How to Have Awkward Conversations With Children
One Saturday morning, as we were driving home from karate class, my then nine-year-old son asked me, “Mom, what is that word?” My husband and I looked at each other; we’ve got used to not swearing in front of him from the start (and when I say early, I mean it took us his entire first year of life to stop completely). I’m not one of those who actively teaches my son to swear, so first of all I train to stop. But I also strongly believe that when your child asks you a serious question, you do your best to give him an honest, albeit age appropriate, answer. But damn, it might be inconvenient.
There seems to be an endless list of awkward conversations we will have with our children as they get older, especially regarding certain body parts, bodily functions, childbirth and sex. But to say, “Well honey, the s-word is shit, which is another word for poop,” is not at all the sentence one would imagine when he said when he dreams of children. However, this – or some equally uncomfortable version – always lurks around the corner. Here’s how you can prepare for it and learn to feel more comfortable with uncomfortable things.
Think ahead
Ideally, the time to think about how you will talk with your children about such things as the birth of children, before it happens. Try to anticipate any “important conversations” you will have with them when they grow up ( we have tips on how to solve many of them ), and arm yourself with some age-appropriate language tips and explanations. You can still feel some of the topics a little the first time, but if you have any semblance of an answer, it will ease the pressure a little.
Fortunately for me, although I did not expect to actively teach my sweet child a lot of swearing, I had already considered what my position would be with regard to his curses. My husband and I think that it is unrealistic to expect that the child will never swear, especially with friends, as he gets older. However, swearing in front of a grandmother or a 2-year-old cousin is not something I’m going to be okay with. So I told him, “I’ll tell you what that word is. But first we need to talk about when it’s okay and when it’s not, use it, because it can be offensive to some people and in certain situations can cause you problems. “
We’ve laid out a pretty simple rule: don’t scold children younger than you and don’t scold adults until you become an adult. In other words, you don’t want to teach a small child a bad word, and your teacher won’t be impressed if she hears it either. He thought it sounded fair, so we were able to continue as I called and defined “shit” and many other words that you are thinking of right now.
Location is key
Awkward conversations will be much less uncomfortable – for you and for them – if you don’t have to make eye contact. Of course, there are times when a serious conversation requires eye contact. But in many cases, the lack of eye contact can help them ask more open and honest questions.
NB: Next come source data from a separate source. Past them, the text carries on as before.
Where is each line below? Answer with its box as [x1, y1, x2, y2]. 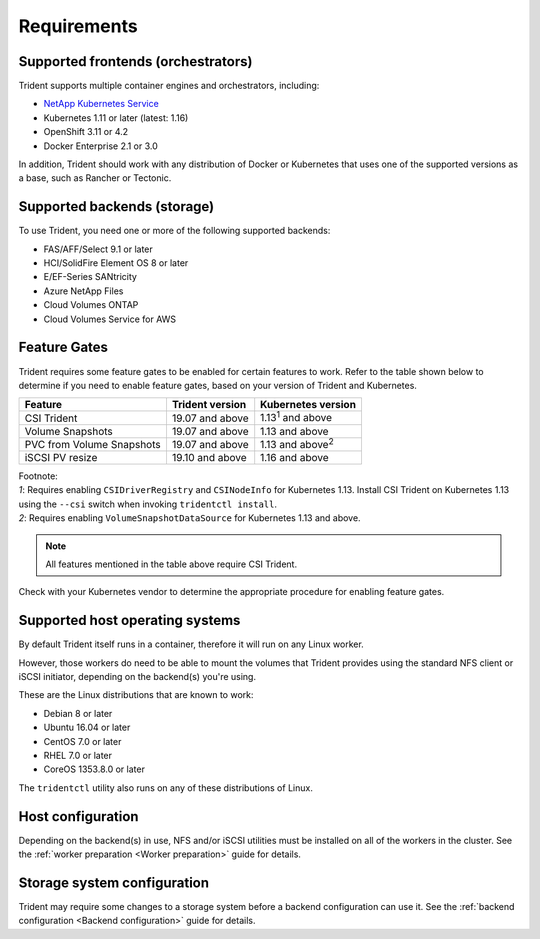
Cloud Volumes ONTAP [43, 299, 139, 311]
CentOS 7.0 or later [43, 735, 122, 747]
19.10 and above [171, 451, 247, 464]
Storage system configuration [18, 874, 210, 891]
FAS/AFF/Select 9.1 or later [43, 243, 154, 255]
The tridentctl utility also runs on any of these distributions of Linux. [18, 781, 314, 794]
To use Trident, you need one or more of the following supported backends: [18, 225, 331, 237]
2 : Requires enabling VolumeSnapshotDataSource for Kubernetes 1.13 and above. [18, 512, 361, 524]
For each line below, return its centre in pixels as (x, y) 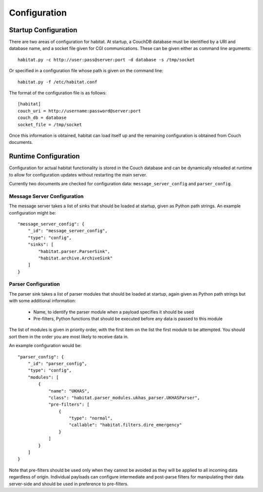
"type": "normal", (91, 418)
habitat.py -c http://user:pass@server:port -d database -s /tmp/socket (106, 59)
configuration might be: (32, 213)
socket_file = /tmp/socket (50, 125)
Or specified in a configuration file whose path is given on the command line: (86, 71)
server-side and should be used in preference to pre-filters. (69, 484)
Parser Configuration (35, 284)
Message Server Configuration (46, 196)
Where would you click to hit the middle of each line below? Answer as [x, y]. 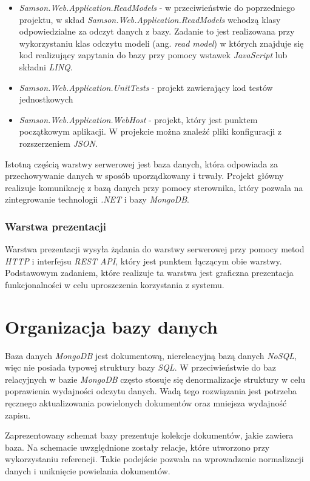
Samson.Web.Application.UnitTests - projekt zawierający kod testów [146, 87]
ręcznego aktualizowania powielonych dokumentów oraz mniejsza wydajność [146, 403]
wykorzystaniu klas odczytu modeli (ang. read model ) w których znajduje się [161, 43]
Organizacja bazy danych [111, 326]
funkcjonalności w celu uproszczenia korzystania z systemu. [115, 284]
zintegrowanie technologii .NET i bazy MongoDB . [97, 199]
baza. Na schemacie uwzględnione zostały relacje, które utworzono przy [137, 447]
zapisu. [18, 415]

My favorite place for this kind of conversation is the car. My eyes must remain on the road; he can look out the window. We can take our time answering each other. For some reason it seems less dangerous. Walking around the area is also good, because you are close to each other, but facing forward. I also know a mom who loves to invite her teenage son into the kitchen to “keep her company” while she prepares dinner. She chops vegetables while he empties his soul. The safety is that her attention is divided, if only slightly.
The damn conversation, as I mentioned, took place in the car, and I suspect it’s because my son is used to the fact that this is a more convenient place to ask such questions.
Admit that you’re embarrassed too
You can prepare answers and choose a good place for “big conversations,” but that doesn’t mean you don’t feel embarrassed — you’re only human and you may not be used to verbalizing some of these questions. themes. If you feel uncomfortable, chances are your kids will notice. And they may interpret your indecision or discomfort as a result of their question and therefore that they did something wrong by asking it. Children are very good at internalizing our emotions and blaming themselves for things that we could not even imagine that they blame themselves.
So if you’re embarrassed, admit it. “It may seem like I’m trying to find the answer here,” you say. “It’s just because I’m not used to talking a lot about XYZ and I’m trying to find the right words. But this is a good question and I am so glad you asked it. ” It’s actually a bonus of sorts: your awkwardness gives you an additional opportunity to verbalize your feelings, which is always good for modeling.
End it with this
I have a penchant for incoherent speech when I have an awkward conversation with my son. I often see one simple question as an opportunity to address a whole range of questions at the same time, following my own interests and, having no intention of dancing around his simpler question. But I don’t want him to think that I am deliberately avoiding his question, so I always end one of these conversations with the words, “Did I answer your question?”
Sometimes he says that I have, and sometimes he says: “Well, I still don’t understand …”, and I understand that I went too far in the wrong direction or missed an important detail and can correct the course without leaving it in even more confused than when we started.